Sunday 25 February 2024

Halifax

Nathaniel knew he was a Priestley, but he didn’t know quite how that had happened. An 1890 document stated that “Nathaniel Priestley, brazier or tinker, born near Bradford or Halifax about 1742, died 1828. Wanted his father’s name”. Presumably he knew who his mum was, though that is not recorded anywhere, either. What is known is that he was my Dad’s Great, Great, Great Grandad. The West Yorkshire Archive Service in Halifax holds hand-written Priestley family notebooks from the late seventeenth century onwards, so off we went to Yorkshire to see what we could find out.

The 11.15 Azuma from Doncaster was busy and on time. The elegant thirty-something foursome at the next table were up from London for a two-hour pre-booked lunch date in Harrogate. The upper middle class “Yah” now seems to have become an abbreviated “Yer” [but certainly nowhere near to a commonplace “Yeh”]. After Leeds, our Northern Class 195 DMU to Halifax was heading for the seaside at Blackpool with an altogether different clientele. I wondered if the cost of a weekend at the Lancashire resort for our six cheery fellow travellers was comparable to lunch for four at a fashionable restaurant in Harrogate.  

Central Halifax is full of character. The modern library that contains the WYAS is welded onto the remains of the Square Congregational church, dating from 1857 and still including the spire. This attractive and imaginative scheme was completed in 2017. Behind the ensemble is the Piece Hall, a magnificent Grade I listed masterpiece, constructed for the trading of woollen cloth by the thirty yard “piece”, in the eighteenth century. There are numerous solid Yorkstone buildings still surviving, from public and commercial to old mills with new functions. Since we were last in the centre of town, many of the narrow central streets have been pedestrianised, making it a very leisurely and welcoming place to stroll around.

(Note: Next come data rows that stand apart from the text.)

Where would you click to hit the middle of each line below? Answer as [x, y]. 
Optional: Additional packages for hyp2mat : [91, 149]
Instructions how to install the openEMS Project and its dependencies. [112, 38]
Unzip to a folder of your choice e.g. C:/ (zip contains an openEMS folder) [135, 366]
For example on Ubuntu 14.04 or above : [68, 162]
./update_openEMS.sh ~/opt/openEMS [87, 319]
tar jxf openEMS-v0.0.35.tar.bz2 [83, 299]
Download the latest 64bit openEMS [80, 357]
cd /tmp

The grand, old Grade II listed station building at Halifax was opened in 1855. The steel and glass structure that took its place on the adjacent site was completed in 2010, becoming the station’s new entrance and concourse. The original building became part of the tourist attraction, Eureka! The National Childrens’ Museum.  

There were no great revelations for us in the archive. Nathaniel’s dad did a very good job of concealing his son’s true identity - not only from his son but from the whole of his family thereafter. It was suspected, but never proved, that this was because he was a very wealthy man who was not married at the time - or, at least, not to the woman who bore this particular child. As a tinker and brazier whose own son married a 16-year-old gypsy girl, Nathaniel probably couldn’t ever afford a posh lunch in Harrogate, and maybe never made it to the seaside, either. However, the Priestleys can trace their ancestry back to that point 280 years ago and then beyond it over the many centuries that preceded the event. “Yeh”, we go right back - but then, of course, so does everyone else.